- _ENTRIES PROVIDED_
══════════
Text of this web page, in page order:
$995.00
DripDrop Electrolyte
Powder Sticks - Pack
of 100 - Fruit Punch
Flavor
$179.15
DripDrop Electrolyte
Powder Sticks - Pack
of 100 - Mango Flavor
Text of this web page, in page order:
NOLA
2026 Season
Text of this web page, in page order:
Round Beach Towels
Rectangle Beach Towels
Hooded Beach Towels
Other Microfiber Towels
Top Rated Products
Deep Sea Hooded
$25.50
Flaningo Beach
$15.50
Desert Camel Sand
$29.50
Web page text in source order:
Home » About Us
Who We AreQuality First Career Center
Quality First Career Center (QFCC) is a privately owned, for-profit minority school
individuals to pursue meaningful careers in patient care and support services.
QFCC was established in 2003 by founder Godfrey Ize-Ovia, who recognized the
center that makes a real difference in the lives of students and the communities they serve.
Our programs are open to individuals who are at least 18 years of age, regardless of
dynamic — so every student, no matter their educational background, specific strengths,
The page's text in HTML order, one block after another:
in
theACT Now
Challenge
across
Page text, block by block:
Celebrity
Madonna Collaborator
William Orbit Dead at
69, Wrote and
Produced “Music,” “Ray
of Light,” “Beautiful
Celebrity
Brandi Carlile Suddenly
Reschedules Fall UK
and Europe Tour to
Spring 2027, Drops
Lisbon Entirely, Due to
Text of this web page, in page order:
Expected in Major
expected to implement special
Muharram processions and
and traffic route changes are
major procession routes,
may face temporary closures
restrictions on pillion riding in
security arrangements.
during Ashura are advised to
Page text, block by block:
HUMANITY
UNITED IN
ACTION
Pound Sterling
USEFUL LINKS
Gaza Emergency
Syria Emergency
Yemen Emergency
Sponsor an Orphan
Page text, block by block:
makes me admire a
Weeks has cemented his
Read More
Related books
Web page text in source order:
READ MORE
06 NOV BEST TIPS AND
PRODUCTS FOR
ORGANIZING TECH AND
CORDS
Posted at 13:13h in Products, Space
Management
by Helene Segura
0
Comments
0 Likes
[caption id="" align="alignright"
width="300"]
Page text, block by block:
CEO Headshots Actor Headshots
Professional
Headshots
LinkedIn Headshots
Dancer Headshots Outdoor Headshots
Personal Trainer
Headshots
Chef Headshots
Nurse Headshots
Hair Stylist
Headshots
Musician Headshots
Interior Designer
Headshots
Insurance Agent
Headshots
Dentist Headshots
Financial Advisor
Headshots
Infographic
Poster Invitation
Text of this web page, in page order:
══════════
- _HOW TO COMPLETE THIS TASK_
Each line of the listing should be copied exactly, with none left out.

- _ANSWER_
Text of this web page, in page order:
$995.00
DripDrop Electrolyte
Powder Sticks - Pack
of 100 - Fruit Punch
Flavor
$179.15
DripDrop Electrolyte
Powder Sticks - Pack
of 100 - Mango Flavor
Text of this web page, in page order:
NOLA
2026 Season
Text of this web page, in page order:
Round Beach Towels
Rectangle Beach Towels
Hooded Beach Towels
Other Microfiber Towels
Top Rated Products
Deep Sea Hooded
$25.50
Flaningo Beach
$15.50
Desert Camel Sand
$29.50
Web page text in source order:
Home » About Us
Who We AreQuality First Career Center
Quality First Career Center (QFCC) is a privately owned, for-profit minority school
individuals to pursue meaningful careers in patient care and support services.
QFCC was established in 2003 by founder Godfrey Ize-Ovia, who recognized the
center that makes a real difference in the lives of students and the communities they serve.
Our programs are open to individuals who are at least 18 years of age, regardless of
dynamic — so every student, no matter their educational background, specific strengths,
The page's text in HTML order, one block after another:
in
theACT Now
Challenge
across
Page text, block by block:
Celebrity
Madonna Collaborator
William Orbit Dead at
69, Wrote and
Produced “Music,” “Ray
of Light,” “Beautiful
Celebrity
Brandi Carlile Suddenly
Reschedules Fall UK
and Europe Tour to
Spring 2027, Drops
Lisbon Entirely, Due to
Text of this web page, in page order:
Expected in Major
expected to implement special
Muharram processions and
and traffic route changes are
major procession routes,
may face temporary closures
restrictions on pillion riding in
security arrangements.
during Ashura are advised to
Page text, block by block:
HUMANITY
UNITED IN
ACTION
Pound Sterling
USEFUL LINKS
Gaza Emergency
Syria Emergency
Yemen Emergency
Sponsor an Orphan
Page text, block by block:
makes me admire a
Weeks has cemented his
Read More
Related books
Web page text in source order:
READ MORE
06 NOV BEST TIPS AND
PRODUCTS FOR
ORGANIZING TECH AND
CORDS
Posted at 13:13h in Products, Space
Management
by Helene Segura
0
Comments
0 Likes
[caption id="" align="alignright"
width="300"]
Page text, block by block:
CEO Headshots Actor Headshots
Professional
Headshots
LinkedIn Headshots
Dancer Headshots Outdoor Headshots
Personal Trainer
Headshots
Chef Headshots
Nurse Headshots
Hair Stylist
Headshots
Musician Headshots
Interior Designer
Headshots
Insurance Agent
Headshots
Dentist Headshots
Financial Advisor
Headshots
Infographic
Poster Invitation
Text of this web page, in page order:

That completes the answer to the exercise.